Make your vacation home pay for itself

November 5, 2009

I was doing some research on the Lake Tahoe Vacation Rental industry and came across this article from explaining that your second home can pay its own mortgage and more!  This article talks about a ’stay-at-home’ mom that researched the industry and business and became successful at marketing her home and turning it into a positive cash flow and is helping others do the same.  I would encourage anyone who has a second home and is hurting during these economic times to read this article and consider using their home for some economic relief!  The original article can be found here.



Don’t listen to the naysayers. Rentals can cover your second-home costs if you’re careful when you buy and you follow these 3 simple rules.

By Liz Pulliam Weston

The conventional wisdom is that you can’t make a vacation home pay for itself. Renting out your second home for a few weeks a year can help defray your expenses, sure, but most people find their properties fall far short of making a profit.

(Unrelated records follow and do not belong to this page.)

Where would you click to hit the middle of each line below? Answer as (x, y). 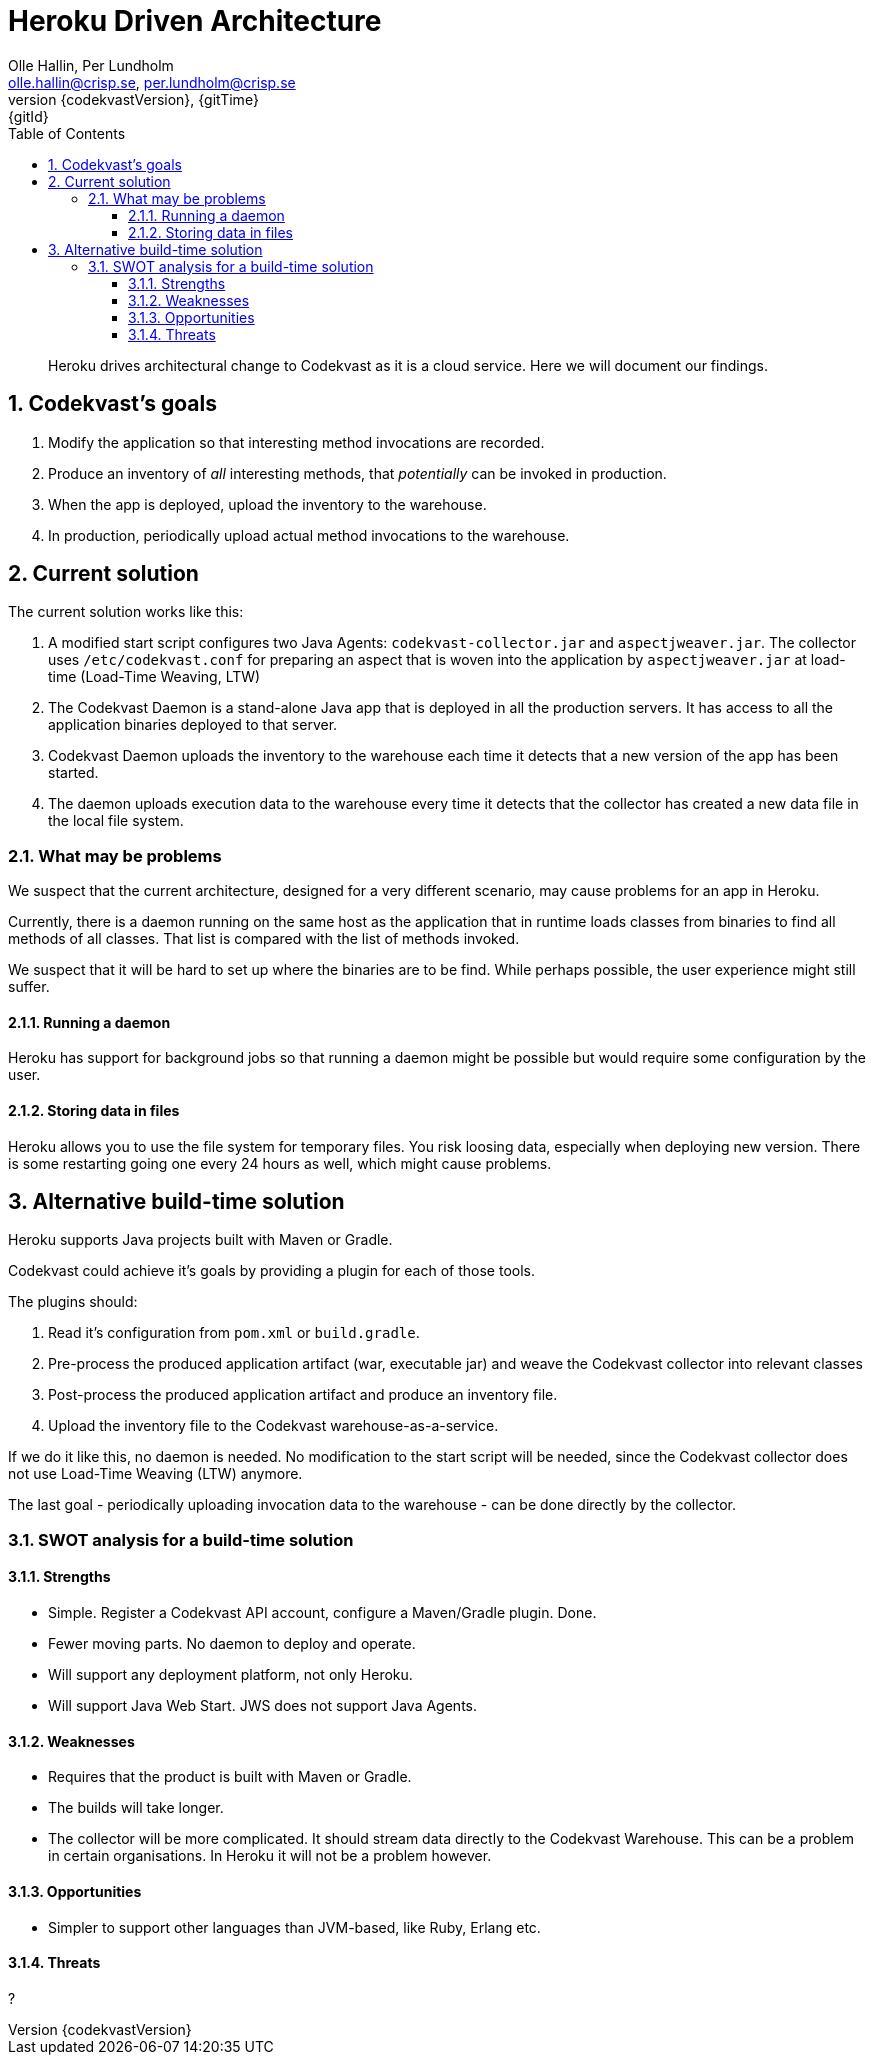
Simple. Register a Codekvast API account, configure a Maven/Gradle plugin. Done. (322, 1613)
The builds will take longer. (136, 1808)
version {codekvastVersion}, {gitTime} (133, 99)
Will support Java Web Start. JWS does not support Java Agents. (263, 1706)
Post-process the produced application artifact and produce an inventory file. (303, 1395)
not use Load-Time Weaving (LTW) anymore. (155, 1474)
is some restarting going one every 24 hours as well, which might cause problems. (280, 1163)
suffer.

One former stay-at-home mom, however, is convinced that most vacation homes can generate positive cash flow, paying for themselves even before the potential tax benefits and appreciation are taken into account.

Christine Hrib Karpinski says she’s built a small empire of profitable vacation properties, along with a sideline business in teaching other people her techniques. She recently self-published a guide, “How to Rent Vacation Properties by Owner: The Complete Guide to Buy, Manage, Furnish, Rent, Maintain and Advertise Your Vacation Rental Investment.”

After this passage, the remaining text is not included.